それでも活発に歩き回りはするので、いい運動になると思って歩かせていたら、ペニーさん、いつもはあまり行かない方向へどんどん進んでいく。
ふだんは路上の落下物や他のわんこに気をとられて始終きょろきょろしているのに、なぜかこの晩は任務を帯びた兵隊さんのようにまっすぐに進んでいく。
滅多に通らない交差点が20メートル先に見えてきたとき、そこには奇妙な光景が。
大型のゴミ箱に上半身を突っ込むようにして中身をあさる中年女性がいた。
ホームレスさんかと思ったが、こざっぱりした服装とわんこ連れであることを見れば、その可能性はごく低い。
なにか困っているのかもしれないが、人通りの絶えた路上で近づいていき声かけるってのもナンだし・・・
わたしはショートカットして帰宅するため脇の公園へ入っていった。
暗い公園を歩き始めてすぐ、後ろから声がかかった。
「すいません!携帯電話お持ちじゃないですか?」
さっきの女性だった。
聞けば彼女はわんこの落としもの袋をゴミ箱に捨てたとき、あやまってマンションの鍵を一緒に放り込んでしまったのだという。

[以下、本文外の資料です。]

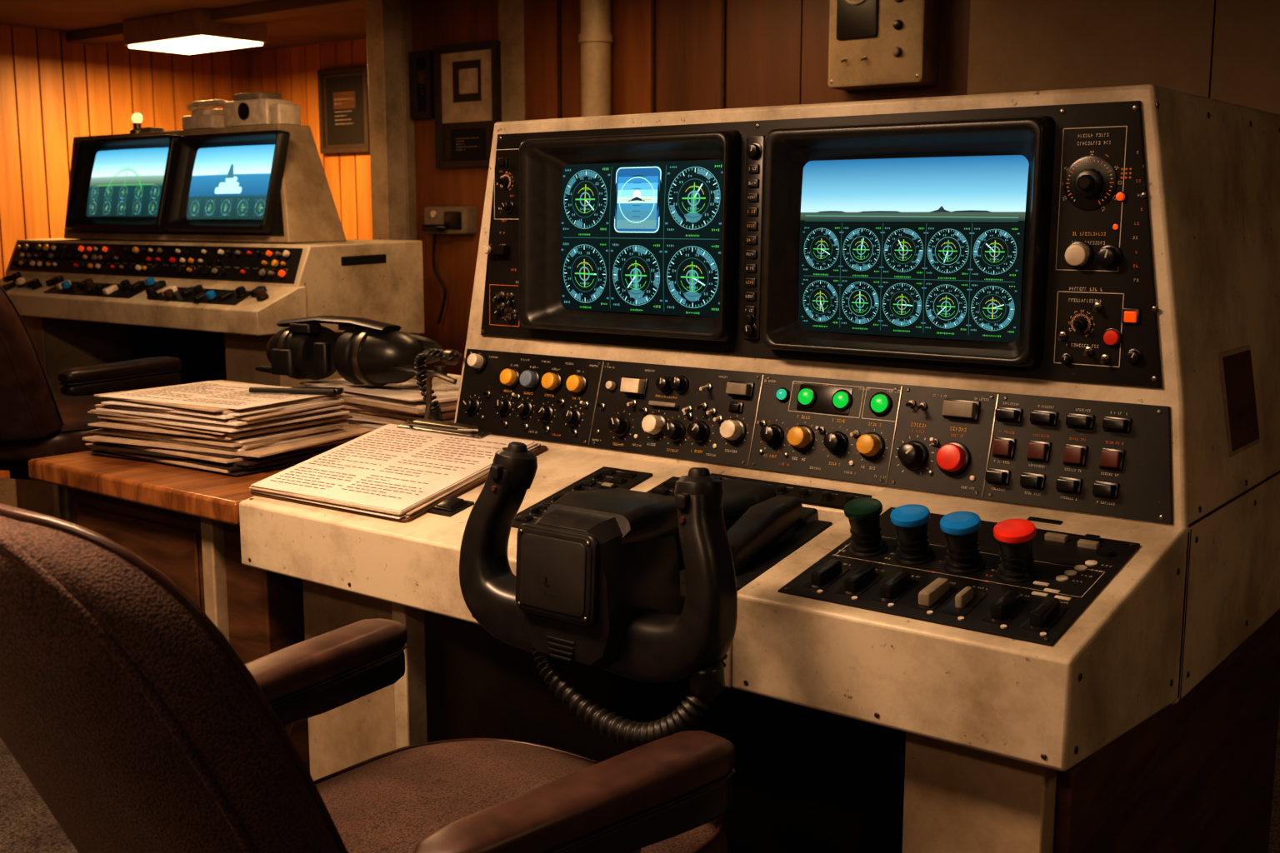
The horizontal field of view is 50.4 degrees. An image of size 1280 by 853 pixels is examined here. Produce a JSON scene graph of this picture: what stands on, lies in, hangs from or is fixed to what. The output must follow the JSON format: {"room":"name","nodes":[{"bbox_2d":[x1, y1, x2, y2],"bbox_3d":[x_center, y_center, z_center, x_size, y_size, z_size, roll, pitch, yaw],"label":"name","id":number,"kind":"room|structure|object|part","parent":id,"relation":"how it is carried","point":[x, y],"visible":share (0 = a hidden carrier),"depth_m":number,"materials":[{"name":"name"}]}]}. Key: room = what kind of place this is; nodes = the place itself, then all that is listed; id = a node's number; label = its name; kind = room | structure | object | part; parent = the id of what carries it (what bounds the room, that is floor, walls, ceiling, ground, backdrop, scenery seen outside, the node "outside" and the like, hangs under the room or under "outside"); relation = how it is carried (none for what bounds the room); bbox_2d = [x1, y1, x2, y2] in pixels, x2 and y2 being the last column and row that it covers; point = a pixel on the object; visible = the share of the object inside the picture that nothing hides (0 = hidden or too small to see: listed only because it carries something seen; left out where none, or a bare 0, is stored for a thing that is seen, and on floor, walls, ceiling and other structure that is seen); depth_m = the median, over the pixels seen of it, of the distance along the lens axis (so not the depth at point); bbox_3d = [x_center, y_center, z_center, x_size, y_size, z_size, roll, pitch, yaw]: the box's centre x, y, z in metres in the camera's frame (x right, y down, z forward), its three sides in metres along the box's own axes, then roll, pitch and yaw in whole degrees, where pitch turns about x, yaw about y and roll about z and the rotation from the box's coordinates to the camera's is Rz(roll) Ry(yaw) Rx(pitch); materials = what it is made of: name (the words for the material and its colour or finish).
{"room":"control room","nodes":[
{"label":"control room","id":0,"kind":"room"},
{"bbox_2d":[0,24,249,478],"bbox_3d":[-4.208,-0.643,5.380,0.112,2.200,6.400,7,11,37],"label":"wall","id":1,"kind":"structure","parent":0,"point":[54,91],"depth_m":6.86,"materials":[{"name":"brown wood"}]},
{"bbox_2d":[0,0,366,52],"bbox_3d":[-0.775,-1.374,2.574,8.800,0.100,6.600,7,11,37],"label":"ceiling","id":2,"kind":"structure","parent":0,"point":[54,15],"depth_m":6.31,"materials":[{"name":"paint"}]},
{"bbox_2d":[122,8,267,54],"bbox_3d":[-2.085,-1.844,6.372,0.620,0.125,0.360,7,11,37],"label":"ceiling lamp","id":3,"kind":"object","parent":2,"relation":"attached to","point":[190,32],"depth_m":6.24,"materials":[{"name":"white plastic"}]},
{"bbox_2d":[65,0,365,44],"bbox_3d":[-1.951,-1.858,6.207,2.250,0.050,0.150,7,11,37],"label":"beam","id":4,"kind":"structure","parent":2,"relation":"attached to","point":[274,9],"depth_m":5.94,"materials":[{"name":"brown wood"}]},
{"bbox_2d":[247,38,372,239],"bbox_3d":[-1.276,-0.922,7.190,2.300,2.200,0.112,7,11,37],"label":"wall","id":5,"kind":"structure","parent":0,"point":[291,72],"depth_m":7.35,"materials":[{"name":"brown wood"}]},
{"bbox_2d":[317,65,369,154],"bbox_3d":[-1.562,-1.673,7.204,0.390,0.440,0.030,7,11,37],"label":"picture frame","id":6,"kind":"object","parent":5,"relation":"attached to","point":[343,110],"visible":0.98,"depth_m":7.20,"materials":[{"name":"brown wood"}]},
{"bbox_2d":[0,476,1279,852],"bbox_3d":[-0.775,0.899,2.924,8.800,0.100,6.600,7,11,37],"label":"floor","id":7,"kind":"structure","parent":0,"point":[27,825],"depth_m":2.96,"materials":[{"name":"carpet"}]},
{"bbox_2d":[0,285,181,523],"bbox_3d":[-1.848,0.051,4.148,0.738,1.202,0.957,3,9,18],"label":"office chair","id":8,"kind":"object","parent":7,"relation":"on","point":[33,425],"visible":0.6,"depth_m":3.91,"materials":[{"name":"brown leather"}]},
{"bbox_3d":[-1.937,-0.221,3.820,0.500,0.559,0.361,3,9,18],"label":"backrest","id":9,"kind":"part","parent":8,"relation":"part of","materials":[{"name":"brown leather"}]},
{"bbox_3d":[-1.803,0.006,4.277,0.570,0.132,0.670,3,9,18],"label":"seat","id":10,"kind":"part","parent":8,"relation":"part of","materials":[{"name":"brown leather"}]},
{"bbox_2d":[28,434,364,773],"bbox_3d":[-0.638,0.400,3.347,0.752,0.758,1.350,7,11,37],"label":"wooden side table","id":11,"kind":"object","parent":7,"relation":"on","point":[184,522],"visible":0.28,"depth_m":2.73,"materials":[{"name":"brown wood"}]},
{"bbox_2d":[82,380,375,475],"bbox_3d":[-0.932,-0.016,3.077,0.567,0.145,0.429,5,10,31],"label":"paper stack","id":12,"kind":"object","parent":11,"relation":"on","point":[236,428],"visible":0.94,"depth_m":2.95,"materials":[{"name":"beige paper"}]},
{"bbox_2d":[299,374,460,429],"bbox_3d":[-0.569,-0.061,3.506,0.588,0.103,0.479,8,12,43],"label":"paper stack","id":13,"kind":"object","parent":11,"relation":"on","point":[372,407],"visible":0.35,"depth_m":3.34,"materials":[{"name":"paper"}]},
{"bbox_2d":[255,315,448,386],"bbox_3d":[-0.679,-0.201,3.491,0.597,0.173,0.332,5,10,31],"label":"headset","id":14,"kind":"object","parent":13,"relation":"on","point":[368,352],"visible":0.94,"depth_m":3.36,"materials":[{"name":"black plastic"}]},
{"bbox_2d":[0,123,424,519],"bbox_3d":[-1.757,-0.326,5.260,1.910,1.610,0.740,7,11,37],"label":"console","id":15,"kind":"object","parent":7,"relation":"on","point":[192,246],"visible":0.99,"depth_m":4.93,"materials":[{"name":"beige paint"}]},
{"bbox_2d":[130,112,163,133],"bbox_3d":[-1.969,-1.208,5.412,0.165,0.083,0.060,7,11,37],"label":"lamp","id":16,"kind":"object","parent":15,"relation":"on","point":[137,118],"visible":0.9,"depth_m":5.42,"materials":[{"name":"glass"}]},
{"bbox_2d":[181,91,300,129],"bbox_3d":[-1.491,-1.167,5.038,0.608,0.115,0.128,7,11,37],"label":"equipment box","id":17,"kind":"object","parent":15,"relation":"on","point":[251,108],"visible":0.95,"depth_m":4.93,"materials":[{"name":"beige plastic"}]},
{"bbox_2d":[0,503,735,852],"bbox_3d":[-0.327,0.526,1.661,0.738,1.022,0.951,7,11,37],"label":"office chair","id":18,"kind":"object","parent":7,"relation":"on","point":[138,725],"visible":1,"depth_m":1.29,"materials":[{"name":"brown fabric"}]},
{"bbox_3d":[-0.521,0.335,1.403,0.455,0.559,0.358,7,11,37],"label":"backrest","id":19,"kind":"part","parent":18,"relation":"part of","materials":[{"name":"brown fabric"}]},
{"bbox_3d":[-0.236,0.574,1.778,0.570,0.132,0.670,7,11,37],"label":"seat","id":20,"kind":"part","parent":18,"relation":"part of","materials":[{"name":"brown fabric"}]},
{"bbox_2d":[239,84,1279,852],"bbox_3d":[0.248,0.162,2.557,1.614,1.470,1.262,7,11,37],"label":"console","id":21,"kind":"object","parent":7,"relation":"on","point":[1010,362],"visible":0.91,"depth_m":2.16,"materials":[{"name":"beige paint"}]},
{"bbox_2d":[248,418,547,522],"bbox_3d":[-0.457,0.070,2.577,0.432,0.109,0.391,7,11,37],"label":"clipboard","id":22,"kind":"object","parent":21,"relation":"on","point":[394,472],"visible":1,"depth_m":2.54,"materials":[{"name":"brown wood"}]},
{"bbox_3d":[-0.432,-0.079,2.845,0.076,0.176,0.179,-4,10,-26],"label":"jack cord","id":23,"kind":"part","parent":21,"relation":"part of","materials":[{"name":"black plastic"}]},
{"bbox_2d":[459,441,801,747],"bbox_3d":[0.027,0.209,1.991,0.461,0.377,0.467,7,11,37],"label":"yoke","id":24,"kind":"object","parent":21,"relation":"attached to","point":[596,583],"visible":0.98,"depth_m":1.81,"materials":[{"name":"black plastic"}]},
{"bbox_2d":[411,0,1279,374],"bbox_3d":[1.537,-0.406,3.841,6.300,2.200,0.120,7,11,37],"label":"wall","id":25,"kind":"structure","parent":0,"point":[1227,51],"depth_m":4.53,"materials":[{"name":"brown wood"}]},
{"bbox_2d":[365,0,419,334],"bbox_3d":[-1.015,-0.685,5.653,0.110,2.200,0.150,7,11,37],"label":"column","id":26,"kind":"structure","parent":25,"relation":"attached to","point":[389,27],"depth_m":5.52,"materials":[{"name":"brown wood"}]},
{"bbox_2d":[409,50,434,119],"bbox_3d":[-0.882,-1.385,5.515,0.117,0.265,0.030,7,11,37],"label":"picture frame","id":27,"kind":"object","parent":25,"relation":"attached to","point":[421,62],"visible":1,"depth_m":5.51,"materials":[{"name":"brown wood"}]},
{"bbox_2d":[421,206,476,324],"bbox_3d":[-0.781,-0.648,5.501,0.240,0.477,0.108,7,11,37],"label":"power outlet","id":28,"kind":"object","parent":25,"relation":"attached to","point":[438,220],"depth_m":5.45,"materials":[{"name":"beige plastic"}]},
{"bbox_2d":[433,40,501,168],"bbox_3d":[-0.681,-1.267,5.375,0.345,0.476,0.030,7,11,37],"label":"picture frame","id":29,"kind":"object","parent":25,"relation":"attached to","point":[467,77],"visible":0.91,"depth_m":5.37,"materials":[{"name":"paper"}]},
{"bbox_2d":[578,0,613,117],"bbox_3d":[-0.158,-0.585,5.003,0.124,2.200,0.124,7,11,37],"label":"pipe","id":30,"kind":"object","parent":25,"relation":"attached to","point":[595,38],"depth_m":4.85,"materials":[{"name":"beige metal"}]},
{"bbox_2d":[556,0,726,118],"bbox_3d":[-0.009,-0.579,4.968,0.752,2.200,0.012,7,11,37],"label":"trim","id":31,"kind":"structure","parent":25,"relation":"attached to","point":[558,2],"depth_m":4.81,"materials":[{"name":"brown wood"}]},
{"bbox_2d":[828,0,939,90],"bbox_3d":[0.744,-1.290,4.196,0.330,0.470,0.125,7,11,37],"label":"box","id":32,"kind":"object","parent":25,"relation":"attached to","point":[874,44],"depth_m":4.17,"materials":[{"name":"beige metal"}]}
]}

わりとアルアルやね、そういうの。探すのにライトがいるんやね?
よっしゃまかしとき!
ってんでスマホ点灯、ゴミ箱を覗き込んだが、溜まったゴミの下に入り込んでしまったのか、鍵は見当たらない。
しかたがないので、ゴミのうちまだしも綺麗そうに見えるペットボトルを1本つまみ上げ、それを使って他のゴミをかきわけてみる。
ふだんでも二の足を踏む行為が、このご時世では数倍つらかったが、家の鍵を失くすしんどさはよくわかるから、しばらく頑張ってみた。
結局鍵は見つからず、彼女の移動経路をたどってみることに。
暗い公園を這いずるように中腰でうろつく男女(笑)
それでもなかなか見つからず、最後にあきらめかけたとき、彼女が思っていたルートとは数メートル離れたところにキラリと光るものあり、無事に発見とあいなった。
「ほんとにありがとう、こんなに親切にしてもらえるなんて。ほんとにほんとに助かったわ、あなたはなんていい人なんでsh・・・」
スマホのライトを貸しただけで身に余る謝辞をちょうだいしてしまったが、まあシチュエーションを考えれば彼女の助かった感はかなり強かったかもしれない。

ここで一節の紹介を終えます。